A typechecker is a function that maps an AST that represents an
expression into its type. For example, if variable x is an
integer, it will map the AST that represents the expression x+1
into the data structure that represents the type int. If there
is a type error in the expression, such as in x>"a", then it
displays an error message (a type error). So before we describe the
typechecker, we need to define the data structures for types. Suppose
that we have 5 kinds of types in the language: integers, booleans,
records, arrays, and named types (ie. type names that have been
defined earlier by some typedef). Then one possible data structure for
types is:
typedef struct type {
enum { int_type, bool_type, record_type, array_type, named_type } tag;
union { struct rectype { string attribute;
struct type* atype;
struct rectype* next; } record;
struct type* array;
string named_type;
} body;
} type;
Here the tag determines the kind of the type. Depending on the
value of tag, we have different components in the type. If the
type is integer or boolean, there are no extra components. If it is a
record, we have a list of attribute/types (the rectype) to
capture the record components. If it is an array, we have the type of
the array elements (assuming that the size of an array is unbound,
otherwise we must include the array bounds). If it is a named type, we
have the name of the type.
The symbol table must contain type declarations (ie. typedefs), variable declarations, constant declarations, and function signatures. That is, it should map strings (names) into symbols, where a symbol is:
typedef struct symbol {
enum { type_decl, var_decl, const_decl, func_decl } tag;
union { type* type_declaration;
type* variable_declaration;
struct { type* const_type;
ast* const_value; } constant_declaration;
struct { type* result_type;
type_list* parameters; } function_signature;
} body;
} symbol;
typedef struct type_list { type* elem; struct type_list* next; } type_list;
If we use the hash table with chaining implementation, the symbol
table symbol_table would look like this:
typedef struct element { string key;
symbol* binding;
struct element* next; } element;
element* symbol_table [SIZE];
Recall that the symbol table should support the following operations:
insert ( string key, symbol* binding ) symbol* lookup ( string key ) begin_scope () end_scope ()
The typechecking function may have the following signature:
type* typecheck ( ast* exp );
That is, it returns the type of the expression exp. The
function typecheck must be recursive since the AST structure is
recursive. In fact, this function is a tree traversals that checks
each node of the AST tree recursively. The body of the typechecker
may look like this:
type* typecheck ( ast* exp ) {
switch ( exp->tag ) {
case int_exp: return make_int_type();
case true_exp: return make_bool_type();
case false_exp: return make_bool_type();
case variable_exp: {
symbol* vdecl = lookup(exp->variable);
if (vdecl == NULL)
error("undefined variable");
else if (vdecl->tag != var_decl)
error("this name is not a variable name");
else return vdecl->body.variable_declaration;
};
case binary_op: {
type* left = typecheck(exp->op.binary.left);
type* right = typecheck(exp->op.binary.right);
switch ( exp->op.binary.oper ) {
case "+": if (left->tag == int_type && right->tag == int_type)
return make_int_type();
else error("expected integers in addition");
...
}
};
case function_call: {
symbol* fdecl = lookup(exp->op.call.name,venv);
if (fdecl == NULL)
error("undefined function");
else if (fdecl->tag != func_decl)
error("this name is not a function name");
type_list* s = fdecl->body.function_signature.parameters;
for(ast_list* r = exp->op.call.arguments; r != NULL && s != NULL;
r=r->next, s=s->next)
if (!equal_types(s->elem,typecheck(r->elem)))

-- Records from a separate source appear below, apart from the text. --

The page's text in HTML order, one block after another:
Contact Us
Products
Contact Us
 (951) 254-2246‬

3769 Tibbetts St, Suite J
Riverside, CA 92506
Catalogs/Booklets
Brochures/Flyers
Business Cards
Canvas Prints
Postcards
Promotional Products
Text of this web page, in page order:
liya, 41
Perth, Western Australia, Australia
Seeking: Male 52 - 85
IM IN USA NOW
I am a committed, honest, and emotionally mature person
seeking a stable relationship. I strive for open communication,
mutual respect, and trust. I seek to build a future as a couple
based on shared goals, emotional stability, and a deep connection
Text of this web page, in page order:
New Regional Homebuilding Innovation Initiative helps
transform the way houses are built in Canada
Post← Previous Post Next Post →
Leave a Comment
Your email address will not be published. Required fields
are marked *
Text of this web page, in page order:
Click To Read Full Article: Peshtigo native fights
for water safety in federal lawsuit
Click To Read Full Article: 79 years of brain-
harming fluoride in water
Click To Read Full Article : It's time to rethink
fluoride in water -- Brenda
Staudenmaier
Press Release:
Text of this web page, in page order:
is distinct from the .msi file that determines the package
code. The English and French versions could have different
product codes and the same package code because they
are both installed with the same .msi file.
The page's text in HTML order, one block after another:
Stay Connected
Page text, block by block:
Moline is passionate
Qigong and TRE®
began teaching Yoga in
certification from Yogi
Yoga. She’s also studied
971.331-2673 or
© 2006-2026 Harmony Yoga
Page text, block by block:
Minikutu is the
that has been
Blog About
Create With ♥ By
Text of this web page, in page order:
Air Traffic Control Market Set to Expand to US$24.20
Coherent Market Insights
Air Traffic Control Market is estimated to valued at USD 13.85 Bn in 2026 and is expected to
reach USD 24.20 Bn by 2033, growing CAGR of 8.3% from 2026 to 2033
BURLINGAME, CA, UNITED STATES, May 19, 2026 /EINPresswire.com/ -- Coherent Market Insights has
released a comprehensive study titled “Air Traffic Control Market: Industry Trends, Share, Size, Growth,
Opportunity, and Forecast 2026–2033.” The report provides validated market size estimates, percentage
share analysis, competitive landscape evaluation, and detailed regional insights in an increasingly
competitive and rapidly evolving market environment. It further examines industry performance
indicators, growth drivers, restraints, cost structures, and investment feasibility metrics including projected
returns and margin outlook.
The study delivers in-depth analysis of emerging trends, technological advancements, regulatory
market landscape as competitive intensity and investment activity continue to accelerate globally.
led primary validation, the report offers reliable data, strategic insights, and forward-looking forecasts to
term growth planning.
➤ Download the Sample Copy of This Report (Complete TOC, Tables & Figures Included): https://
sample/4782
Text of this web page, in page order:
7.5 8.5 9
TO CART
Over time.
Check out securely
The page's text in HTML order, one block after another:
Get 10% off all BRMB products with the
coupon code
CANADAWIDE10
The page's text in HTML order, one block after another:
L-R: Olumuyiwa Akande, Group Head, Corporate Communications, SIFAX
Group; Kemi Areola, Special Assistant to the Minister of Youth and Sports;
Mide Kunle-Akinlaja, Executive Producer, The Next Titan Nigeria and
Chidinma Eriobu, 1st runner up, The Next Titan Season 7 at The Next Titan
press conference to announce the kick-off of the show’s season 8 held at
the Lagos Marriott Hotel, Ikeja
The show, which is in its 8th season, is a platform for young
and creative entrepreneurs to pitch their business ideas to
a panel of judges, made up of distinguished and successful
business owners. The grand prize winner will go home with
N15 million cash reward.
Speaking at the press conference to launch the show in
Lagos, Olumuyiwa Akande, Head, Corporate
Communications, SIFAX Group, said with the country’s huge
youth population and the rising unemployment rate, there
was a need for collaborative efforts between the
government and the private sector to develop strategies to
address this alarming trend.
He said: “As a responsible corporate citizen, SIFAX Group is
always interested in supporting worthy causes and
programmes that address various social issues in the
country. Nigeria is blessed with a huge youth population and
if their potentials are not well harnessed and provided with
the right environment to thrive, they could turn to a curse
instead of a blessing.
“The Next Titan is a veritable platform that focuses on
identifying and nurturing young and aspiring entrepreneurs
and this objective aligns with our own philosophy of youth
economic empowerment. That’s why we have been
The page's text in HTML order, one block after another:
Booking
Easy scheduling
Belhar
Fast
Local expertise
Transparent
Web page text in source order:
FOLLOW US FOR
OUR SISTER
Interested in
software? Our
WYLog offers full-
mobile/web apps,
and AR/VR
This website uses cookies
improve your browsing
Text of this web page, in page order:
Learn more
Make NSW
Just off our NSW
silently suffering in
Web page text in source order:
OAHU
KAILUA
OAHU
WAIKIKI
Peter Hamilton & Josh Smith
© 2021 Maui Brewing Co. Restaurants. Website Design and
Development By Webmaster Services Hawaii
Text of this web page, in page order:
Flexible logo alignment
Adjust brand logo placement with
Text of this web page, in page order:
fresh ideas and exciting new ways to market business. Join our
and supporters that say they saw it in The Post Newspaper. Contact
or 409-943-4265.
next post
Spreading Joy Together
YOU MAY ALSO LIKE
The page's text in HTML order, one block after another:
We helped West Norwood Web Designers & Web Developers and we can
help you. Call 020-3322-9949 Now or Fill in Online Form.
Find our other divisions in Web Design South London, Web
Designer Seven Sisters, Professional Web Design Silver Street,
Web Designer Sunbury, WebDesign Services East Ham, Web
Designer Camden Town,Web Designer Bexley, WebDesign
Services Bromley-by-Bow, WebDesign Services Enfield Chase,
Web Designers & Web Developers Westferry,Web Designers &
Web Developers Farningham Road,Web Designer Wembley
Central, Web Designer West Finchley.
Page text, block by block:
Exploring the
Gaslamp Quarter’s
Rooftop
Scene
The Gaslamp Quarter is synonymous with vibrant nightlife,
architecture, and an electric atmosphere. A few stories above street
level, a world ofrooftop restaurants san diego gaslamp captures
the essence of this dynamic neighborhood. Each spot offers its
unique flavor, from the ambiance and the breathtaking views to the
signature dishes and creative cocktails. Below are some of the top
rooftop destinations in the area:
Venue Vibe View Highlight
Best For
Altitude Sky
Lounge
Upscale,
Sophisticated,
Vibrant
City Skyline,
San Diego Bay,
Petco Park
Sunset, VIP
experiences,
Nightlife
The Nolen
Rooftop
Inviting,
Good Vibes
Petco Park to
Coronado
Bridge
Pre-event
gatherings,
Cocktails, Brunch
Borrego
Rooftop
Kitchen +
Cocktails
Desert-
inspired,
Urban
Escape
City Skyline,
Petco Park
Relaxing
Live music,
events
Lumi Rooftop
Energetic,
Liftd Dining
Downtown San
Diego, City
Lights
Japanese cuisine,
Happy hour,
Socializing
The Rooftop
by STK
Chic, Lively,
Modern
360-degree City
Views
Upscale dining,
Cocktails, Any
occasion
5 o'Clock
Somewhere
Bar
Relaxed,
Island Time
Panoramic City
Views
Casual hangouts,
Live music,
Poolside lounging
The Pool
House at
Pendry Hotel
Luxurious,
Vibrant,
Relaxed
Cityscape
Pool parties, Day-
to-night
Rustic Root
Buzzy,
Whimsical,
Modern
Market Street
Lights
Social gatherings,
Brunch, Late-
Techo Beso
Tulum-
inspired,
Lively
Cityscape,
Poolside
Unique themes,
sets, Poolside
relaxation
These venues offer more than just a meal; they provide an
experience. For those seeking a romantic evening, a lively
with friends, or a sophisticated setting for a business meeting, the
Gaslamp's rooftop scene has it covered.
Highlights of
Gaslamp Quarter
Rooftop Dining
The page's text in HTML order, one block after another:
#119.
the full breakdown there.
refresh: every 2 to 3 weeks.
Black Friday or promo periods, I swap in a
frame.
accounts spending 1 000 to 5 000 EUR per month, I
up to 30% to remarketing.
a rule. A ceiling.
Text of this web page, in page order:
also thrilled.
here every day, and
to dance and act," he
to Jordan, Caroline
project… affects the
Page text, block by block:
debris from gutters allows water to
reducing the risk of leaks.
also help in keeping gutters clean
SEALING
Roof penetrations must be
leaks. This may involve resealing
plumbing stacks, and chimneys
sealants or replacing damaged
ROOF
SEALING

error("wrong type of the argument in function call")
if (r != NULL || s != NULL)
error("wrong number of parameters");
return fdecl->body.function_signature.result_type;
};
...
}
}
where equal_types(x,y) checks the types x and y
for equality. We have two types of type equality: type equality based
on type name equivalence, or based on structural equivalence. For
example, if we have defined T to be a synonym for the type
int and have declared the variable x to be of type
T, then using the first type of equality, x+1 will cause a
type error (since T and int are different names), while
using the second equality, it will be correct.
Note also that since most realistic languages support many binary and unary operators, it will be very tedious to hardwire their typechecking into the typechecker using code. Instead, we can use another symbol table to hold all operators (as well as all the system functions) along with their signatures. This also makes the typechecker easy to change.